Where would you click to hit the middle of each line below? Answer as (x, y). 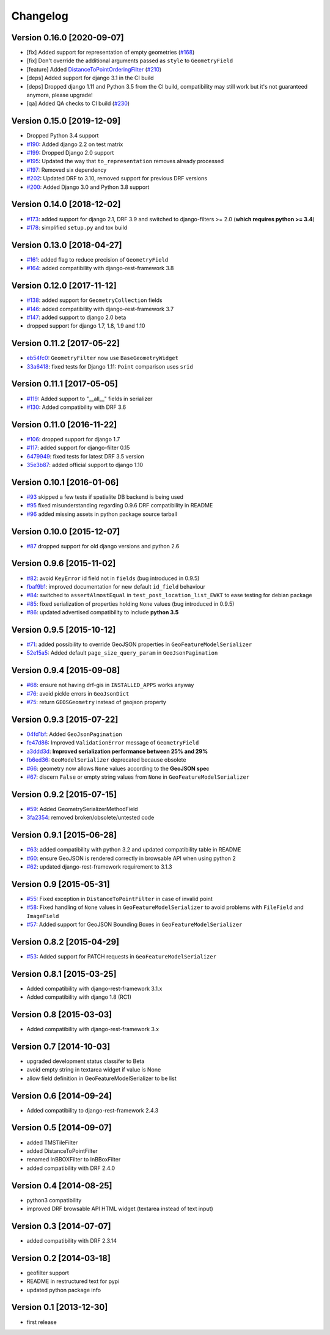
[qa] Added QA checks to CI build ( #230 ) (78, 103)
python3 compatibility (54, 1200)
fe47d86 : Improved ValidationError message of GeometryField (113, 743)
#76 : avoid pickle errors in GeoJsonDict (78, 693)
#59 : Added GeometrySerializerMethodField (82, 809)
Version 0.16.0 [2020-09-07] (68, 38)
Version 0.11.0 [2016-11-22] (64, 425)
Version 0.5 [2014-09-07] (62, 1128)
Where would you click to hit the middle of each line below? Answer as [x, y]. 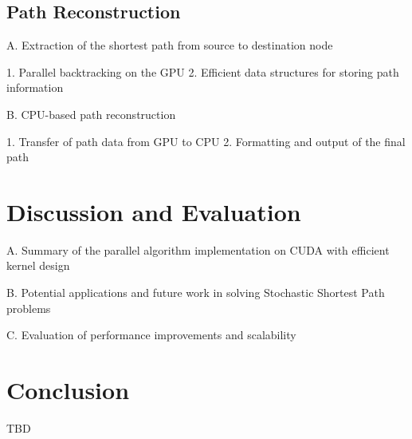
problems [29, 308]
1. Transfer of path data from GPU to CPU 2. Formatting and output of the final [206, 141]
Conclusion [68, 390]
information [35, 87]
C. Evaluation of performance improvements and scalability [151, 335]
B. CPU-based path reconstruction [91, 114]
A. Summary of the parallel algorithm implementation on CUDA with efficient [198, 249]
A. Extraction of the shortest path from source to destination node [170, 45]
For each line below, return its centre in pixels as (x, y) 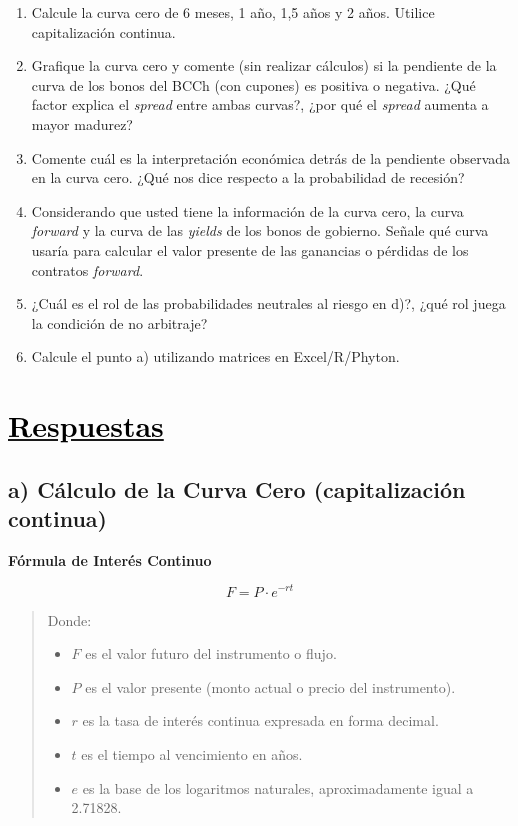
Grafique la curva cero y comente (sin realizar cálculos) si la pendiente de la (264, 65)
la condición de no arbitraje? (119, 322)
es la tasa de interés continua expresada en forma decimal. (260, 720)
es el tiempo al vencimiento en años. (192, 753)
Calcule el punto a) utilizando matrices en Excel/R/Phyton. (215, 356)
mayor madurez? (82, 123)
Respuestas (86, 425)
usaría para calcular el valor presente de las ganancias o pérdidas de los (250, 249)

======

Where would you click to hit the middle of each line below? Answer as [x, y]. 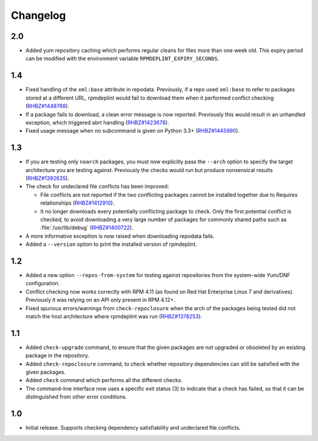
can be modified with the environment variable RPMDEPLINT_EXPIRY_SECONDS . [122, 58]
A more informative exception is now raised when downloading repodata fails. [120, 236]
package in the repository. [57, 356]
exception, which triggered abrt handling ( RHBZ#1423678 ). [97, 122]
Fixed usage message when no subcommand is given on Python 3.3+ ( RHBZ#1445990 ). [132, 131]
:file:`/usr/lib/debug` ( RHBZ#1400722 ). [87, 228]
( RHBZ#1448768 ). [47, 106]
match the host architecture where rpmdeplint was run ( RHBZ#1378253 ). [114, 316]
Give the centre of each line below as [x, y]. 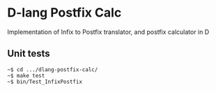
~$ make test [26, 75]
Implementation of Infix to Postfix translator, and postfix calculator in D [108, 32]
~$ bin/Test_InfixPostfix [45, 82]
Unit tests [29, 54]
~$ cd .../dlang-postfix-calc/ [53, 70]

======

Aim of the task:
Take the lines above starting at the one containing "exception, which triggered" and ending at the one containing "cd .../dlang-postfix-calc/ [53, 70]", and print them again exactly, without pictures.

Task result:
exception, which triggered abrt handling ( RHBZ#1423678 ). [97, 122]
Fixed usage message when no subcommand is given on Python 3.3+ ( RHBZ#1445990 ). [132, 131]
:file:`/usr/lib/debug` ( RHBZ#1400722 ). [87, 228]
( RHBZ#1448768 ). [47, 106]
match the host architecture where rpmdeplint was run ( RHBZ#1378253 ). [114, 316]
Give the centre of each line below as [x, y]. 
~$ make test [26, 75]
Implementation of Infix to Postfix translator, and postfix calculator in D [108, 32]
~$ bin/Test_InfixPostfix [45, 82]
Unit tests [29, 54]
~$ cd .../dlang-postfix-calc/ [53, 70]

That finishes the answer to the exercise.